This is more flexible, but it's generally still a good idea to keep things organised. This folder might look like this:

```text
pallasite-parent-body-evolution/    The project git repository
├── LICENSE
├── README.md
├── environment.yml                 The libraries I need for analysis (including the package from our package repository)
├── data                            I usually load in large data from storage elsewhere
│   ├── interim                     But sometimes do keep small summary datafiles in the repository
│   ├── processed
│   └── raw
├── docs                            Notes on analysis, process etc.
├── notebooks                       Jupyter notebooks used for analysis
├── reports                         For a manuscript source, e.g., LaTeX, Markdown, etc., or any project reports
│   └── figures                     Figures for the manuscript or reports
├── src                             Source code for this project
│   ├── data                        Scripts and programs to process data
│   ├── tools                       Any helper scripts go here
│   └── visualization               Scripts for visualisation of your results, e.g., matplotlib, ggplot2 related.
└── tests                           Test code for this project, benchmarking, comparison to analytical models
```

:::

### 2. Creating a research environment

::: {.panel-tabset group="workflow"}
## Single directory project

We have already done this back in [Step 3](#create-a-development-environment).

## Dual directory project

You have a few options:

### Just keep using your development environment from Step 3

As you have installed your package, you can continue to use your development environment from [Step 3](#create-a-development-environment) across your system, in other folders.
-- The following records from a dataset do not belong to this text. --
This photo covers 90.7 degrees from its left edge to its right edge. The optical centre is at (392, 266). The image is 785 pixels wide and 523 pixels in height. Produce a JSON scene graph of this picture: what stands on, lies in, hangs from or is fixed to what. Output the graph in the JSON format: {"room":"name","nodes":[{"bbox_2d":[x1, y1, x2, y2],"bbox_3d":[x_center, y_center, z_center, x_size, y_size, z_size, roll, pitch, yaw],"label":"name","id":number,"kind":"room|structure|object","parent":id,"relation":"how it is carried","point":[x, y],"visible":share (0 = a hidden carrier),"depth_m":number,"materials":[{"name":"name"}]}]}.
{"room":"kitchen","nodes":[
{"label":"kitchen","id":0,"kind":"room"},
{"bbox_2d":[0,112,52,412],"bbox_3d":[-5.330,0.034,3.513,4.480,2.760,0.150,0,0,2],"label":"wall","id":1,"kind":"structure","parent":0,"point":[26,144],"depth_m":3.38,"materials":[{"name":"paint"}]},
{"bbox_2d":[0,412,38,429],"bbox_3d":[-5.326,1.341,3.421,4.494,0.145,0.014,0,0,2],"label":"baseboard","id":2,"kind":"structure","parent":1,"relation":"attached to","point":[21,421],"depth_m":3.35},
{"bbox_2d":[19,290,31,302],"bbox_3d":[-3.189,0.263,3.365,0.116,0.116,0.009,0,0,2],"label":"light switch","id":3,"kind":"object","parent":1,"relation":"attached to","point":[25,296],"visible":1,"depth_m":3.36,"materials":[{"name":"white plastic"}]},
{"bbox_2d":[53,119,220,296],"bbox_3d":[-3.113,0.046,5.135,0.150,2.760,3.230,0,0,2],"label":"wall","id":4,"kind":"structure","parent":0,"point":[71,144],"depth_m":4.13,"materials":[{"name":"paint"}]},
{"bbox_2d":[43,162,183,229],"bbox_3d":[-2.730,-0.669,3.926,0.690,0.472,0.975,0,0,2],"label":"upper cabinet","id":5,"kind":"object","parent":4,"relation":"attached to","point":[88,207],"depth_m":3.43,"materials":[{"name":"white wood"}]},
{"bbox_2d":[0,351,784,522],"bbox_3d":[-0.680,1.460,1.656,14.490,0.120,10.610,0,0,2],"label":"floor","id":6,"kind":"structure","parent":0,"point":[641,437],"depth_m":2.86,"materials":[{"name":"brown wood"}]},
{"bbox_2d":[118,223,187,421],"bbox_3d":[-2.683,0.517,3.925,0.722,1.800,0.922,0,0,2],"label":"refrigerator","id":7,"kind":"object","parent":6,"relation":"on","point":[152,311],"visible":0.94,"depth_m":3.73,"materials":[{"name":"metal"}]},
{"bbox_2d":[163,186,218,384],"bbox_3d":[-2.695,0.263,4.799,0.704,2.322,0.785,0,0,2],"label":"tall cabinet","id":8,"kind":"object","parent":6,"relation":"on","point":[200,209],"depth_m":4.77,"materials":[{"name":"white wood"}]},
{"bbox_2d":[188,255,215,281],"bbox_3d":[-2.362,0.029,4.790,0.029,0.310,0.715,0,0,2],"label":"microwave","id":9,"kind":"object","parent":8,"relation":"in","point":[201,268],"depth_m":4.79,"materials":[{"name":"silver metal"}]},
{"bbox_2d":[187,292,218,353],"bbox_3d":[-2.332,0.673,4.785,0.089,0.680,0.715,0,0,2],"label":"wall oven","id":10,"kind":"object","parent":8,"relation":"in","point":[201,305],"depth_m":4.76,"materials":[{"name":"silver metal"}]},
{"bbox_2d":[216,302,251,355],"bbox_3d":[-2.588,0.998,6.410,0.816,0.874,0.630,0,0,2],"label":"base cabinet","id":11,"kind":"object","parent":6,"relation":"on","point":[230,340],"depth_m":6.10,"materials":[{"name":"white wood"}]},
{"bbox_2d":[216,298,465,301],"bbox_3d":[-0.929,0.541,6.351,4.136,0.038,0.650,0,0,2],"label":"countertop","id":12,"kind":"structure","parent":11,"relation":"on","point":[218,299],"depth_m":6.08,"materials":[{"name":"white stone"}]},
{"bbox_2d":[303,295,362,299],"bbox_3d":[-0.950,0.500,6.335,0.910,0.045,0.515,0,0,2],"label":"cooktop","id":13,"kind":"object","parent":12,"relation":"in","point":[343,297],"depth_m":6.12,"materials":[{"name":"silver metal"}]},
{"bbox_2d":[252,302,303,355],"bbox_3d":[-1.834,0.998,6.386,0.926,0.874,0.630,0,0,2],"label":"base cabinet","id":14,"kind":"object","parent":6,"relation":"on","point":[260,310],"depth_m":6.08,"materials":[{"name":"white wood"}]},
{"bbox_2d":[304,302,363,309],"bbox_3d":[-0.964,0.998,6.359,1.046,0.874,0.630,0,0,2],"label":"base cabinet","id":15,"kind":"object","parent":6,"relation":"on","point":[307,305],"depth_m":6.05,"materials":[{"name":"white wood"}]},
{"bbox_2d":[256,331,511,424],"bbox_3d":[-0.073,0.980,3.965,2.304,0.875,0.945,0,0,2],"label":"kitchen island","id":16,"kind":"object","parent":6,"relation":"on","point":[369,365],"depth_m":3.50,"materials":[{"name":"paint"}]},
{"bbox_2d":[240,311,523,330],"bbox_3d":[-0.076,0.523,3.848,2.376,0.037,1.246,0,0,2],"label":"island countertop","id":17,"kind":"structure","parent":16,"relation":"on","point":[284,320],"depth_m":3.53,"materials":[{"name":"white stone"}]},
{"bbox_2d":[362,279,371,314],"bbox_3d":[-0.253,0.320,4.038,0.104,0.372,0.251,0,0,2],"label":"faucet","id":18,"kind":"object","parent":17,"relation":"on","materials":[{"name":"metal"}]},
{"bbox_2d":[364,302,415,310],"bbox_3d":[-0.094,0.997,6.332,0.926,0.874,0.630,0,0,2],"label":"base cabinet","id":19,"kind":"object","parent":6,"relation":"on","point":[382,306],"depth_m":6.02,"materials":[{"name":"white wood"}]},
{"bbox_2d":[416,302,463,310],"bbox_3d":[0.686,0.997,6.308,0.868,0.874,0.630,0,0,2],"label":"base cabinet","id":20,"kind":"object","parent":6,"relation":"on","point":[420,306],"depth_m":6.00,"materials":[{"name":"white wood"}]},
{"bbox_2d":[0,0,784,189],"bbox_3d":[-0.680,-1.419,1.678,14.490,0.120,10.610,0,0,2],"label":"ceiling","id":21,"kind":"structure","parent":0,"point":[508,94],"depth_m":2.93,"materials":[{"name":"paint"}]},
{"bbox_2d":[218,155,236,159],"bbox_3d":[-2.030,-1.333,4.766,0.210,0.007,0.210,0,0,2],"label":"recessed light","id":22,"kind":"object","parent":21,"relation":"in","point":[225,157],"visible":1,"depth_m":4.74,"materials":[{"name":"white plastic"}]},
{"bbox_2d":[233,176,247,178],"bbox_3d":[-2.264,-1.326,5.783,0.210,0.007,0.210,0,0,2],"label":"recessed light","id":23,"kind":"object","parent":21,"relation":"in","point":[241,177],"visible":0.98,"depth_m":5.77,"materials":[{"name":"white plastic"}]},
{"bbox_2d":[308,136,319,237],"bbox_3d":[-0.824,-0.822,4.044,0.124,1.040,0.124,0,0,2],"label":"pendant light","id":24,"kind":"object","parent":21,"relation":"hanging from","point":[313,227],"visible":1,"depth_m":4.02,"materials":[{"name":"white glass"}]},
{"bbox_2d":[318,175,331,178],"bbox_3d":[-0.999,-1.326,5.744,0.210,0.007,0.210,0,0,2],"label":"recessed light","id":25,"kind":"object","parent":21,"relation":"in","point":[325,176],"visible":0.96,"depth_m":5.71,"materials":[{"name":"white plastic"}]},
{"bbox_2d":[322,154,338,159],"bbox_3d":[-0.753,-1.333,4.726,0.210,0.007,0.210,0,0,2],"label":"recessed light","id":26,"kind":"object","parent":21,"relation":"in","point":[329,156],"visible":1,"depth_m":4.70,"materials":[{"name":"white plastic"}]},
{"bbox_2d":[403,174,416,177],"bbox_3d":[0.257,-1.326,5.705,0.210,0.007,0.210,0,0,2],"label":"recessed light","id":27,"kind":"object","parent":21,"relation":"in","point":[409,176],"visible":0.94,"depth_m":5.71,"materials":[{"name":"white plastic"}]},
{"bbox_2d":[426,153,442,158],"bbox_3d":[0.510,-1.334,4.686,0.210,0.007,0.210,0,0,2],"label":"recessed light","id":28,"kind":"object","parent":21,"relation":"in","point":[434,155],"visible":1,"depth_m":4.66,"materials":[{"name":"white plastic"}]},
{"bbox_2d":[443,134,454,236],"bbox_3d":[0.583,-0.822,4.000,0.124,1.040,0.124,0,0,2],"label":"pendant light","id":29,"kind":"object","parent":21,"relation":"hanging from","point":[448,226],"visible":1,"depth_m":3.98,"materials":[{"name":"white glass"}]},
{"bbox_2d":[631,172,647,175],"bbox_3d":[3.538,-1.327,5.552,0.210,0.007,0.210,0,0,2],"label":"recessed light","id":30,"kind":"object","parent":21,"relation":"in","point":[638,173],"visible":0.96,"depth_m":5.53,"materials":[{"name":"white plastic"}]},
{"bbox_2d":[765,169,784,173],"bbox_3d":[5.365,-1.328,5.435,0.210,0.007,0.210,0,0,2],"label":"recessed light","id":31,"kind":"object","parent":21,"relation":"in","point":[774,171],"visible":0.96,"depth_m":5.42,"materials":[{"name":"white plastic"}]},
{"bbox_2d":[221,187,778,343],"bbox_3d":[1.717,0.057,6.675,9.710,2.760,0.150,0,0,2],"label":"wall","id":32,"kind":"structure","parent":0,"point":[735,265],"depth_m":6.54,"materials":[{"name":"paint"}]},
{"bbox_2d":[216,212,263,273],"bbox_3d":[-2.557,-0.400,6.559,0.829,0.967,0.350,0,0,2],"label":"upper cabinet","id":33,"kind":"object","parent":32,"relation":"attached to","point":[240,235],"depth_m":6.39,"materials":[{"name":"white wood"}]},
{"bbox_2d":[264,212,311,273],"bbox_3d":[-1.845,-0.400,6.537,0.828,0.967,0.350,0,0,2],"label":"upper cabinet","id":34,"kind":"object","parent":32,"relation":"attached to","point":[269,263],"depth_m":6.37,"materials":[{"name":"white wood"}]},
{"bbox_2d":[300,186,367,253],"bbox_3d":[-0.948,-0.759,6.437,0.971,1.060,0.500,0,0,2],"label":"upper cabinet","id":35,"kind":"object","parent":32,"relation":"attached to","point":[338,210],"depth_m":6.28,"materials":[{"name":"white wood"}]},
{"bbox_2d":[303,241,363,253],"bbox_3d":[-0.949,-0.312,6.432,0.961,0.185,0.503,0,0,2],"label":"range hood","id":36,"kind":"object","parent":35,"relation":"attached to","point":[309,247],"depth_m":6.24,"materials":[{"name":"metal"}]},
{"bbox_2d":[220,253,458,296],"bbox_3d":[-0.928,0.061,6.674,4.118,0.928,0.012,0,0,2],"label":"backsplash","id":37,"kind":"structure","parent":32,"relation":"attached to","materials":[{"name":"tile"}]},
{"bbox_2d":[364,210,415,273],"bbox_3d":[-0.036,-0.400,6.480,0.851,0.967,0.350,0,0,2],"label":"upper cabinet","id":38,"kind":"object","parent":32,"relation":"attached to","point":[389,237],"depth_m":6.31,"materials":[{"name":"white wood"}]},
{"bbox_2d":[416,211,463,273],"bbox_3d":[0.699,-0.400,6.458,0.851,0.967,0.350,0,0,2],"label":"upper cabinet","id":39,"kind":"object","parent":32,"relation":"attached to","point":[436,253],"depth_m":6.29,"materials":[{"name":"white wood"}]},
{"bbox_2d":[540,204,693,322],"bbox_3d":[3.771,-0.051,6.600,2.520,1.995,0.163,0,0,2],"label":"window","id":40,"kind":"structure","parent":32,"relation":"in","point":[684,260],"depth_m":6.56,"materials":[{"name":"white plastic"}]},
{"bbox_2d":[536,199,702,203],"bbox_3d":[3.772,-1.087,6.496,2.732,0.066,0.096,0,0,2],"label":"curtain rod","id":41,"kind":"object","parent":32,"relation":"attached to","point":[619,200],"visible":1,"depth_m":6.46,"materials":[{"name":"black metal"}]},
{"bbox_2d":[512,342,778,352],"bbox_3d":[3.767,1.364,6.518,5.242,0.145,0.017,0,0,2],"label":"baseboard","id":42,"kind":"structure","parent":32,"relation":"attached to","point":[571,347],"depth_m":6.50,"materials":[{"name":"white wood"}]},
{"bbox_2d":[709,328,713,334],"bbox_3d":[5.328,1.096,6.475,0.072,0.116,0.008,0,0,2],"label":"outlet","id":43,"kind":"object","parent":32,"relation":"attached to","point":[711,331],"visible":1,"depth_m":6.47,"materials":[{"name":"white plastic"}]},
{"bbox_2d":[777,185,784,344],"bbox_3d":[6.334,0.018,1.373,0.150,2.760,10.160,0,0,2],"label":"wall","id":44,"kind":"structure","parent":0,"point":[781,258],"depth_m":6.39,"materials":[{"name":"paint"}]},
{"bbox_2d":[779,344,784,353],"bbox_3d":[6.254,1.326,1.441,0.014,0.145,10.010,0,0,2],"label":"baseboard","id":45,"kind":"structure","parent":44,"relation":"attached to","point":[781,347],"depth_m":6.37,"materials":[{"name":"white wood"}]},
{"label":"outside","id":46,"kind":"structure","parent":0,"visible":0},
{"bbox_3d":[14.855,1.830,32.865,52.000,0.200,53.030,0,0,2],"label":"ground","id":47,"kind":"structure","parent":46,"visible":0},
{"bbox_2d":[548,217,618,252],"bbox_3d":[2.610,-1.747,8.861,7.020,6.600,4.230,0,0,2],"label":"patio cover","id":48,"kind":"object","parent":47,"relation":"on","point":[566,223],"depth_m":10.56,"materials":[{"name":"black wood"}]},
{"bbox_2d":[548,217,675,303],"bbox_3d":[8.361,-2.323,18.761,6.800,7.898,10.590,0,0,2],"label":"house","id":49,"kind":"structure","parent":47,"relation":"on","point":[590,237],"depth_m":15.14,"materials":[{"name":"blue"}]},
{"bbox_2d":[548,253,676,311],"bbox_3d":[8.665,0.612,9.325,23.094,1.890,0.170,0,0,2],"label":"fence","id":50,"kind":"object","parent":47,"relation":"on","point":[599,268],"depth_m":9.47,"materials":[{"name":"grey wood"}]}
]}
### Create a new environment and hardlink local package

Take the development environment you created in [Step 3](#create-a-development-environment), and copy it into the analysis folder, and replace the following lines:

```yaml
  # keep this to install your Python package locally
  - pip
  - pip:
    - --editable .
```

with:

```yaml
  # keep this to install your Python package locally
  - pip
  - pip:
    - --editable /absolute/path/to/package-repo
```

This is still not easily reusable, but at least it's now more obvious what environment you're using, and you can still easily make changes to the package as you work.
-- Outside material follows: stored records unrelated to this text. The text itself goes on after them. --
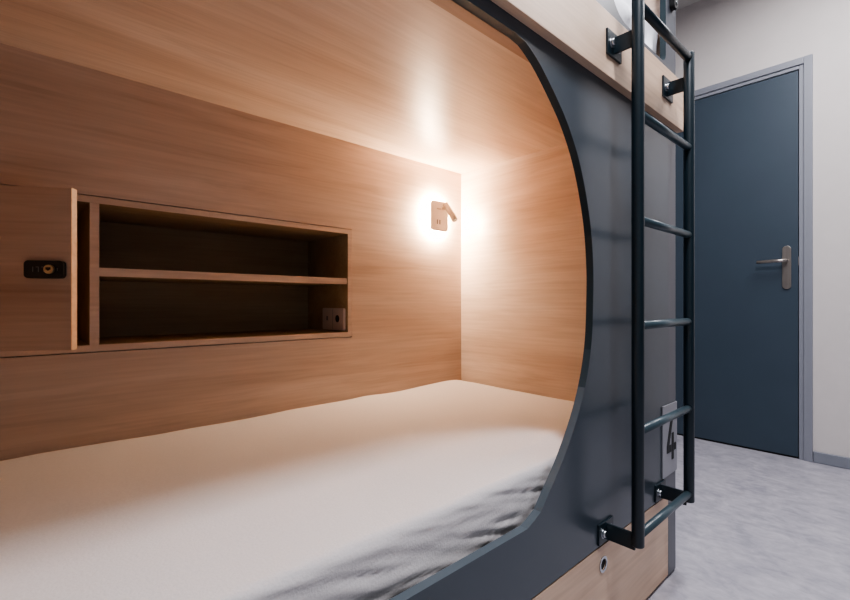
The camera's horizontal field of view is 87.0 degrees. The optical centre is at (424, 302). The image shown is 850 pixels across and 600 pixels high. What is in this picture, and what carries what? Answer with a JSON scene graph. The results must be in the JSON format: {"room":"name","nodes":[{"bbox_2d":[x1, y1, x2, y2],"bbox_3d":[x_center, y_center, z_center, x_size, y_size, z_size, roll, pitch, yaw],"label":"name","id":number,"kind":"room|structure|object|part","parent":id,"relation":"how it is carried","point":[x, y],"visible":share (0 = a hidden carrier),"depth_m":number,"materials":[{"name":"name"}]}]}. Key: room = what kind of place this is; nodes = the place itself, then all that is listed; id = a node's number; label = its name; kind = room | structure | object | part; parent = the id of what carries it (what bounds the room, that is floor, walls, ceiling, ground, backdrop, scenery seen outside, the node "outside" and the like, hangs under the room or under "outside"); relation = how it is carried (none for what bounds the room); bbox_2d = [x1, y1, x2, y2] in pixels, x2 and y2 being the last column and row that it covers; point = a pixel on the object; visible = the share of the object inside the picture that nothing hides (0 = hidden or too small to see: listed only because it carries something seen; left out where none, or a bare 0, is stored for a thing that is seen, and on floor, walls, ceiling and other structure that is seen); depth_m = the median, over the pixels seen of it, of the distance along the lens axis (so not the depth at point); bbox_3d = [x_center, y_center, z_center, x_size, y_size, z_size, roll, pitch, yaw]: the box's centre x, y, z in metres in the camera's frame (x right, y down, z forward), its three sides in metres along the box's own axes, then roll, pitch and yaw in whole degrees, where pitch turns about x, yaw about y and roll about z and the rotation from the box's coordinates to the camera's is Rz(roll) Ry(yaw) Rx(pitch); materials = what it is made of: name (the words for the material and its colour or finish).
{"room":"dormitory","nodes":[
{"label":"dormitory","id":0,"kind":"room"},
{"bbox_2d":[0,336,349,357],"bbox_3d":[-0.663,-0.500,1.792,4.640,2.640,0.100,0,0,-42],"label":"wall","id":1,"kind":"structure","parent":0,"point":[349,336],"depth_m":1.50,"materials":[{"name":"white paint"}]},
{"bbox_2d":[676,0,699,10],"bbox_3d":[0.525,-1.870,0.493,4.840,0.100,3.620,0,0,-42],"label":"ceiling","id":2,"kind":"structure","parent":0,"point":[681,3],"depth_m":2.72,"materials":[{"name":"white paint"}]},
{"bbox_2d":[646,435,849,599],"bbox_3d":[0.525,0.870,0.493,4.840,0.100,3.620,0,0,-42],"label":"floor","id":3,"kind":"structure","parent":0,"point":[759,525],"depth_m":1.63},
{"bbox_2d":[0,0,682,599],"bbox_3d":[-0.401,-0.480,1.095,2.121,2.600,1.207,0,0,-42],"label":"bunk bed","id":4,"kind":"object","parent":3,"relation":"on","point":[356,116],"visible":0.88,"depth_m":1.18,"materials":[{"name":"wood"}]},
{"bbox_2d":[0,184,351,356],"bbox_3d":[-0.693,-0.071,1.301,1.029,0.378,0.445,0,0,-42],"label":"upper cabinet","id":5,"kind":"object","parent":4,"relation":"attached to","point":[79,273],"visible":1,"depth_m":1.37,"materials":[{"name":"brown wood"}]},
{"bbox_3d":[-0.877,-0.072,0.941,0.251,0.344,0.018,0,0,-9],"label":"cabinet door","id":6,"kind":"part","parent":5,"relation":"part of","materials":[{"name":"brown wood"}]},
{"bbox_2d":[99,268,346,285],"bbox_3d":[-0.636,-0.077,1.450,0.714,0.021,0.286,0,0,-42],"label":"shelf","id":7,"kind":"object","parent":5,"relation":"attached to","point":[107,276],"depth_m":1.37,"materials":[{"name":"brown wood"}]},
{"bbox_2d":[323,308,345,330],"bbox_3d":[-0.335,0.059,1.642,0.010,0.080,0.148,0,0,-42],"label":"power socket","id":8,"kind":"object","parent":5,"relation":"attached to","point":[333,318],"visible":1,"depth_m":1.63,"materials":[{"name":"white plastic"}]},
{"bbox_3d":[-0.603,-0.025,1.292,2.053,1.090,0.016,0,0,-42],"label":"panel","id":9,"kind":"part","parent":4,"relation":"part of","materials":[{"name":"brown wood"}]},
{"bbox_3d":[-0.316,-0.580,0.986,2.065,0.020,0.855,0,0,-42],"label":"soffit panel","id":10,"kind":"part","parent":4,"relation":"part of","materials":[{"name":"brown wood"}]},
{"bbox_2d":[0,380,573,599],"bbox_3d":[-0.315,0.423,0.977,2.043,0.192,0.829,0,0,-42],"label":"mattress","id":11,"kind":"object","parent":4,"relation":"on","point":[371,497],"visible":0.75,"depth_m":0.79,"materials":[{"name":"beige fabric"}]},
{"bbox_2d":[427,200,457,231],"bbox_3d":[0.076,-0.358,1.829,0.095,0.122,0.105,0,0,-42],"label":"reading lamp","id":12,"kind":"object","parent":4,"relation":"attached to","point":[438,212],"visible":1,"depth_m":1.83,"materials":[{"name":"beige paint"}]},
{"bbox_3d":[0.442,-0.015,1.679,0.012,1.110,0.854,0,0,-42],"label":"panel","id":13,"kind":"part","parent":4,"relation":"part of","materials":[{"name":"brown wood"}]},
{"bbox_3d":[-0.032,0.021,0.653,2.033,1.089,0.017,0,0,-42],"label":"panel","id":14,"kind":"part","parent":4,"relation":"part of","materials":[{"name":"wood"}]},
{"bbox_3d":[-0.033,0.689,0.652,2.031,0.238,0.017,0,0,-42],"label":"drawer","id":15,"kind":"part","parent":4,"relation":"part of","materials":[{"name":"brown wood"}]},
{"bbox_2d":[614,0,657,52],"bbox_3d":[0.524,-0.881,1.376,0.377,0.414,0.284,0,0,-42],"label":"pillow","id":16,"kind":"object","parent":4,"relation":"on","point":[623,6],"visible":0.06,"depth_m":1.27,"materials":[{"name":"white fabric"}]},
{"bbox_3d":[-0.010,-1.155,0.674,2.095,1.251,0.016,0,0,-42],"label":"panel","id":17,"kind":"part","parent":4,"relation":"part of","materials":[{"name":"beige wood"}]},
{"bbox_2d":[597,0,694,550],"bbox_3d":[0.579,-0.239,1.139,0.407,1.602,0.090,0,0,-42],"label":"ladder","id":18,"kind":"object","parent":4,"relation":"attached to","point":[634,39],"visible":1,"depth_m":1.05,"materials":[{"name":"metal"}]},
{"bbox_3d":[0.476,-0.248,1.002,0.027,1.584,0.027,0,0,-42],"label":"rail","id":19,"kind":"part","parent":18,"relation":"part of","materials":[{"name":"black metal"}]},
{"bbox_3d":[0.724,-0.071,1.228,0.027,1.230,0.027,0,0,-42],"label":"rail","id":20,"kind":"part","parent":18,"relation":"part of","materials":[{"name":"black metal"}]},
{"bbox_3d":[0.442,-1.216,1.679,0.012,1.088,0.854,0,0,-42],"label":"panel","id":21,"kind":"part","parent":4,"relation":"part of","materials":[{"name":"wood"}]},
{"bbox_2d":[662,401,676,478],"bbox_3d":[0.728,0.405,1.333,0.114,0.209,0.005,0,0,-42],"label":"number plate","id":22,"kind":"object","parent":4,"relation":"attached to","point":[669,430],"visible":0.98,"depth_m":1.33,"materials":[{"name":"grey plastic"}]},
{"bbox_3d":[0.741,0.143,1.360,0.061,1.342,0.016,0,0,-42],"label":"post","id":23,"kind":"part","parent":4,"relation":"part of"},
{"bbox_2d":[670,0,677,10],"bbox_3d":[0.746,-0.960,1.342,0.026,0.160,0.017,0,0,-42],"label":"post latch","id":24,"kind":"object","parent":4,"relation":"attached to","point":[673,3],"visible":1,"depth_m":1.34,"materials":[{"name":"black metal"}]},
{"bbox_2d":[676,0,849,456],"bbox_3d":[2.274,-0.500,2.093,0.100,2.640,3.620,0,0,-42],"label":"wall","id":25,"kind":"structure","parent":0,"point":[729,39],"depth_m":2.29,"materials":[{"name":"white paint"}]},
{"bbox_2d":[676,54,812,461],"bbox_3d":[1.654,-0.232,2.695,0.121,2.103,1.036,0,0,-42],"label":"door","id":26,"kind":"structure","parent":25,"relation":"in","point":[754,130],"depth_m":2.50,"materials":[{"name":"blue laminate"}]},
{"bbox_3d":[1.867,-0.223,2.409,0.049,0.019,0.131,0,0,-42],"label":"lever","id":27,"kind":"part","parent":26,"relation":"part of","materials":[{"name":"silver metal"}]},
{"bbox_3d":[1.927,-0.190,2.386,0.008,0.230,0.038,0,0,-42],"label":"handle plate","id":28,"kind":"part","parent":26,"relation":"part of","materials":[{"name":"silver metal"}]},
{"bbox_2d":[813,451,849,469],"bbox_3d":[2.693,0.791,1.551,0.012,0.058,2.054,0,0,-42],"label":"baseboard","id":29,"kind":"structure","parent":25,"relation":"attached to","point":[818,457],"depth_m":2.25,"materials":[{"name":"grey plastic"}]}
]}
### Install your package via GitHub

Take the development environment you created in [Step 3](#create-a-development-environment), and copy it into the analysis folder, and replace the following lines:

```yaml
  # keep this to install your Python package locally
  - pip
  - pip:
    - --editable .
```

with:

```yaml
  # keep this to install your Python package locally
  - pip
  - pip:
    - <PACKAGE_NAME>@git+https://github.com/<USER_NAME>/<REPO_NAME>
```

Replacing the variables `<In angled brackets>` with the appropriate values.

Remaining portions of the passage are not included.